Stored dataset items
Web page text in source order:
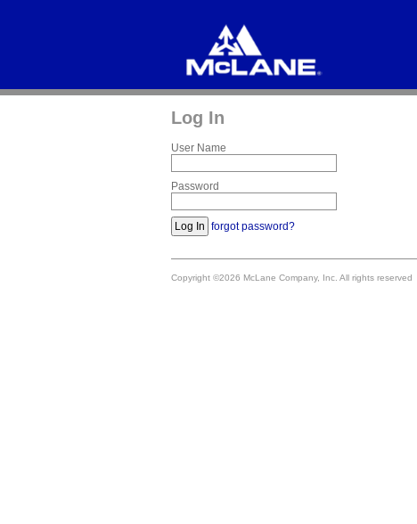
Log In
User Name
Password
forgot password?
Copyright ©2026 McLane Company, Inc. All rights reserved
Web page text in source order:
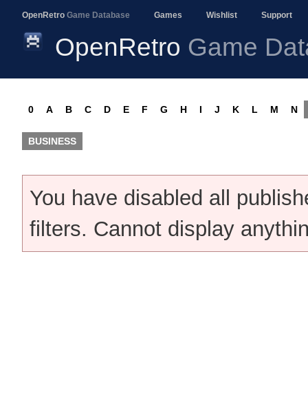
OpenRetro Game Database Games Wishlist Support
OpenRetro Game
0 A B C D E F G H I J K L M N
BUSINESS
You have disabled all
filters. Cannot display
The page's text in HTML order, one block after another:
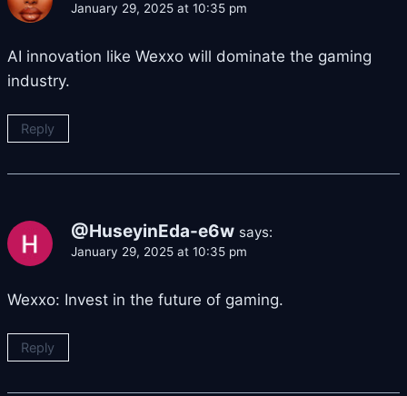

**Your instructions:**
Nothing but the pictures may be dropped; output the records above exactly.

**Answer section:**
Web page text in source order:
Log In
User Name
Password
forgot password?
Copyright ©2026 McLane Company, Inc. All rights reserved
Web page text in source order:
OpenRetro Game Database Games Wishlist Support
OpenRetro Game
0 A B C D E F G H I J K L M N
BUSINESS
You have disabled all
filters. Cannot display
The page's text in HTML order, one block after another:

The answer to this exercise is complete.